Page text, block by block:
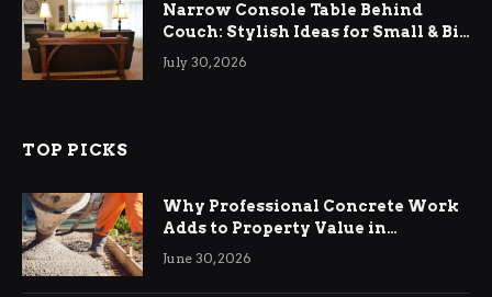
Narrow Console Table Behind
Couch: Stylish Ideas for Small & Big
Living Rooms
July 30, 2026
TOP PICKS
Why Professional Concrete Work
Adds to Property Value in
Ringwood
June 30, 2026
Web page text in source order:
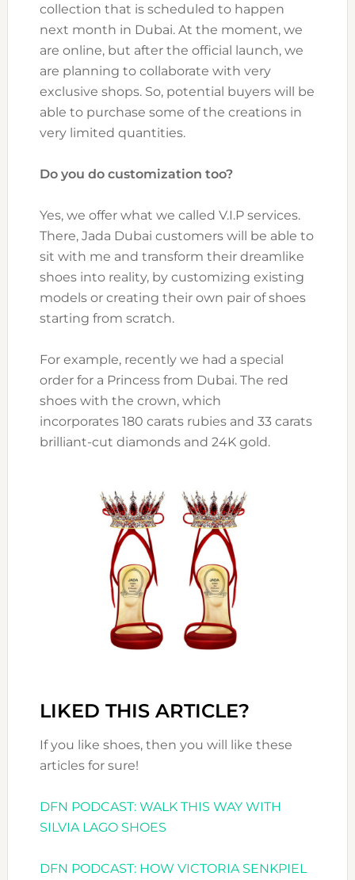
collection that is scheduled to happen
next month in Dubai. At the moment, we
are online, but after the official launch, we
are planning to collaborate with very
exclusive shops. So, potential buyers will be
able to purchase some of the creations in
very limited quantities.
Do you do customization too?
Yes, we offer what we called V.I.P services.
There, Jada Dubai customers will be able to
sit with me and transform their dreamlike
shoes into reality, by customizing existing
models or creating their own pair of shoes
starting from scratch.
For example, recently we had a special
order for a Princess from Dubai. The red
shoes with the crown, which
incorporates 180 carats rubies and 33 carats
brilliant-cut diamonds and 24K gold.
LIKED THIS ARTICLE?
If you like shoes, then you will like these
articles for sure!
DFN PODCAST: WALK THIS WAY WITH
SILVIA LAGO SHOES
DFN PODCAST: HOW VICTORIA SENKPIEL
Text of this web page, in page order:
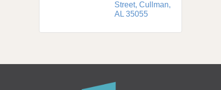
Street Cullman
AL 35055
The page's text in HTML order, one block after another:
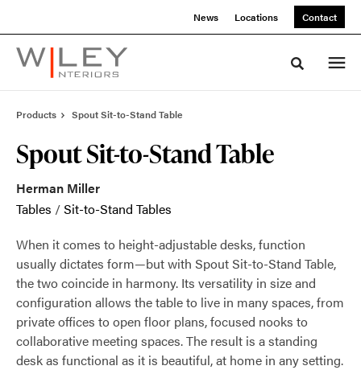
News Locations Contact
Toggle
Products Spout Sit-to-Stand Table
Spout Sit-to-Stand Table
Herman Miller
Tables /Sit-to-Stand Tables
When it comes to height-adjustable desks, function
usually dictates form—but with Spout Sit-to-Stand Table,
the two coincide in harmony. Its versatility in size and
configuration allows the table to live in many spaces, from
private offices to open floor plans, focused nooks to
collaborative meeting spaces. The result is a standing
desk as functional as it is beautiful, at home in any setting.
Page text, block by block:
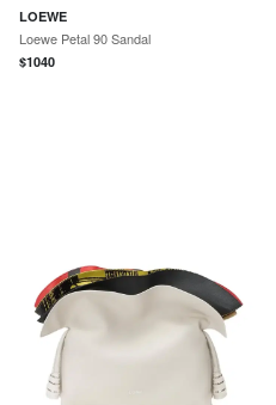
LOEWE
Loewe Petal 90 Sandal
$1040
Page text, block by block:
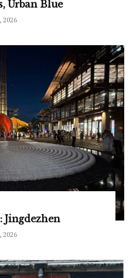
Urban Blue
2026
Jingdezhen
2026
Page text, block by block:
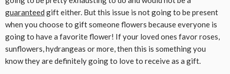
guaranteed gift either. But this issue is not going to be present
when you choose to gift someone flowers because everyone is
going to have a favorite flower! If your loved ones favor roses,
sunflowers, hydrangeas or more, then this is something you
know they are definitely going to love to receive as a gift.
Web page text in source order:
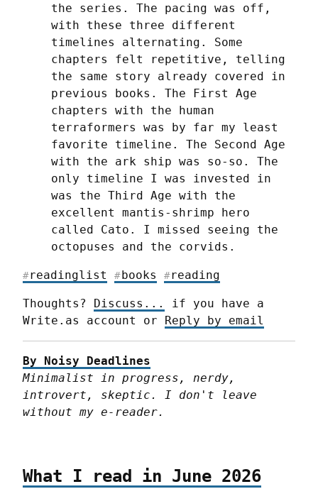
the series. The pacing was off,
with these three different
timelines alternating. Some
chapters felt repetitive, telling
the same story already covered in
previous books. The First Age
chapters with the human
terraformers was by far my least
favorite timeline. The Second Age
with the ark ship was so-so. The
only timeline I was invested in
was the Third Age with the
excellent mantis-shrimp hero
called Cato. I missed seeing the
octopuses and the corvids.
#readinglist #books # reading
Thoughts? Discuss...
if you have a
Write.as account or Reply by email
By Noisy Deadlines
Minimalist in progress, nerdy,
introvert, skeptic. I don't leave
without my e-reader.
What I read in June 2026
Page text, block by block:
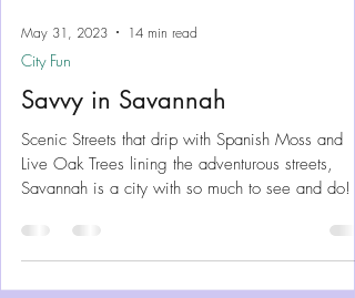
May 31, 2023 14 min read
City Fun
Scenic Streets that drip with Spanish Moss and
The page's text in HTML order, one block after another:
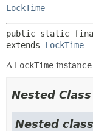
LockTime
public static
extends LockTime
A LockTime
Nested
Nested
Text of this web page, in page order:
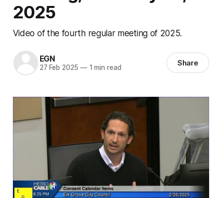
2025
Video of the fourth regular meeting of 2025.
EGN
27 Feb 2025 —1 min read Share
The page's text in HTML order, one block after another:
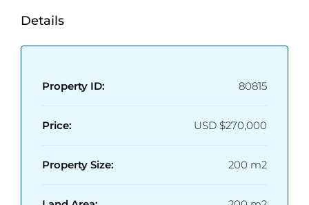
Details
Property ID: 80815
Price: USD $270,000
Property Size: 200 m2
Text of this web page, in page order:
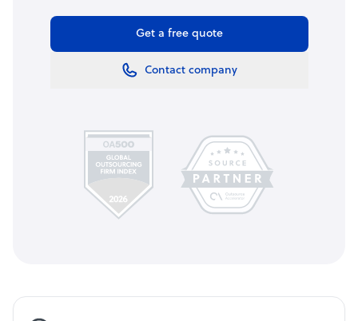
Get a free quote
Contact company
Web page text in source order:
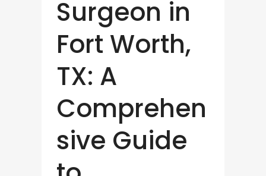
Surgeon in
Fort Worth,
TX: A
Comprehen
sive Guide
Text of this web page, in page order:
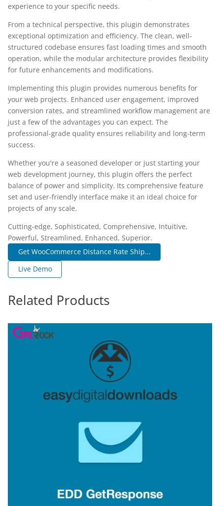
experience to your specific needs.
From a technical perspective, this plugin demonstrates
exceptional optimization and efficiency. The clean, well-
structured codebase ensures fast loading times and smooth
operation, while the modular architecture provides flexibility
for future enhancements and modifications.
Implementing this plugin provides numerous benefits for
your web projects. Enhanced user engagement, improved
conversion rates, and streamlined workflow management are
just a few of the advantages you can expect. The
professional-grade quality ensures reliability and long-term
success.
Whether you're a seasoned developer or just starting your
web development journey, this plugin offers the perfect
balance of power and simplicity. Its comprehensive feature
set and user-friendly interface make it an ideal choice for
projects of any scale.
Cutting-edge, Sophisticated, Comprehensive, Intuitive,
Powerful, Streamlined, Enhanced, Superior.
Get WooCommerce Distance Rate Ship...
Live Demo
Related Products
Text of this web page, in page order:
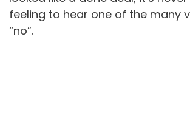
feeling to hear one of the many
“no”.
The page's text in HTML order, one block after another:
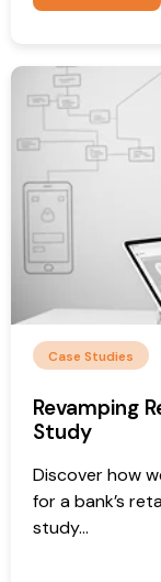
Case Studies
Revamping
Study
Discover how
for a bank’s
study...

Task instructions: Every line of the records above must reappear exactly, though the pictures must not.

Written reply:
Page text, block by block:
Narrow Console Table Behind
Couch: Stylish Ideas for Small & Big
Living Rooms
July 30, 2026
TOP PICKS
Why Professional Concrete Work
Adds to Property Value in
Ringwood
June 30, 2026
Web page text in source order:
collection that is scheduled to happen
next month in Dubai. At the moment, we
are online, but after the official launch, we
are planning to collaborate with very
exclusive shops. So, potential buyers will be
able to purchase some of the creations in
very limited quantities.
Do you do customization too?
Yes, we offer what we called V.I.P services.
There, Jada Dubai customers will be able to
sit with me and transform their dreamlike
shoes into reality, by customizing existing
models or creating their own pair of shoes
starting from scratch.
For example, recently we had a special
order for a Princess from Dubai. The red
shoes with the crown, which
incorporates 180 carats rubies and 33 carats
brilliant-cut diamonds and 24K gold.
LIKED THIS ARTICLE?
If you like shoes, then you will like these
articles for sure!
DFN PODCAST: WALK THIS WAY WITH
SILVIA LAGO SHOES
DFN PODCAST: HOW VICTORIA SENKPIEL
Text of this web page, in page order:
Street Cullman
AL 35055
The page's text in HTML order, one block after another:
News Locations Contact
Toggle
Products Spout Sit-to-Stand Table
Spout Sit-to-Stand Table
Herman Miller
Tables /Sit-to-Stand Tables
When it comes to height-adjustable desks, function
usually dictates form—but with Spout Sit-to-Stand Table,
the two coincide in harmony. Its versatility in size and
configuration allows the table to live in many spaces, from
private offices to open floor plans, focused nooks to
collaborative meeting spaces. The result is a standing
desk as functional as it is beautiful, at home in any setting.
Page text, block by block:
LOEWE
Loewe Petal 90 Sandal
$1040
Page text, block by block:
Urban Blue
2026
Jingdezhen
2026
Page text, block by block:
guaranteed gift either. But this issue is not going to be present
when you choose to gift someone flowers because everyone is
going to have a favorite flower! If your loved ones favor roses,
sunflowers, hydrangeas or more, then this is something you
know they are definitely going to love to receive as a gift.
Web page text in source order:
the series. The pacing was off,
with these three different
timelines alternating. Some
chapters felt repetitive, telling
the same story already covered in
previous books. The First Age
chapters with the human
terraformers was by far my least
favorite timeline. The Second Age
with the ark ship was so-so. The
only timeline I was invested in
was the Third Age with the
excellent mantis-shrimp hero
called Cato. I missed seeing the
octopuses and the corvids.
#readinglist #books # reading
Thoughts? Discuss...
if you have a
Write.as account or Reply by email
By Noisy Deadlines
Minimalist in progress, nerdy,
introvert, skeptic. I don't leave
without my e-reader.
What I read in June 2026
Page text, block by block:
May 31, 2023 14 min read
City Fun
Scenic Streets that drip with Spanish Moss and
The page's text in HTML order, one block after another:
LockTime
public static
extends LockTime
A LockTime
Nested
Nested
Text of this web page, in page order:
2025
Video of the fourth regular meeting of 2025.
EGN
27 Feb 2025 —1 min read Share
The page's text in HTML order, one block after another:
Details
Property ID: 80815
Price: USD $270,000
Property Size: 200 m2
Text of this web page, in page order:
Get a free quote
Contact company
Web page text in source order:
Surgeon in
Fort Worth,
TX: A
Comprehen
sive Guide
Text of this web page, in page order:
experience to your specific needs.
From a technical perspective, this plugin demonstrates
exceptional optimization and efficiency. The clean, well-
structured codebase ensures fast loading times and smooth
operation, while the modular architecture provides flexibility
for future enhancements and modifications.
Implementing this plugin provides numerous benefits for
your web projects. Enhanced user engagement, improved
conversion rates, and streamlined workflow management are
just a few of the advantages you can expect. The
professional-grade quality ensures reliability and long-term
success.
Whether you're a seasoned developer or just starting your
web development journey, this plugin offers the perfect
balance of power and simplicity. Its comprehensive feature
set and user-friendly interface make it an ideal choice for
projects of any scale.
Cutting-edge, Sophisticated, Comprehensive, Intuitive,
Powerful, Streamlined, Enhanced, Superior.
Get WooCommerce Distance Rate Ship...
Live Demo
Related Products
Text of this web page, in page order:
feeling to hear one of the many
“no”.
The page's text in HTML order, one block after another:
Case Studies
Revamping
Study
Discover how
for a bank’s
study...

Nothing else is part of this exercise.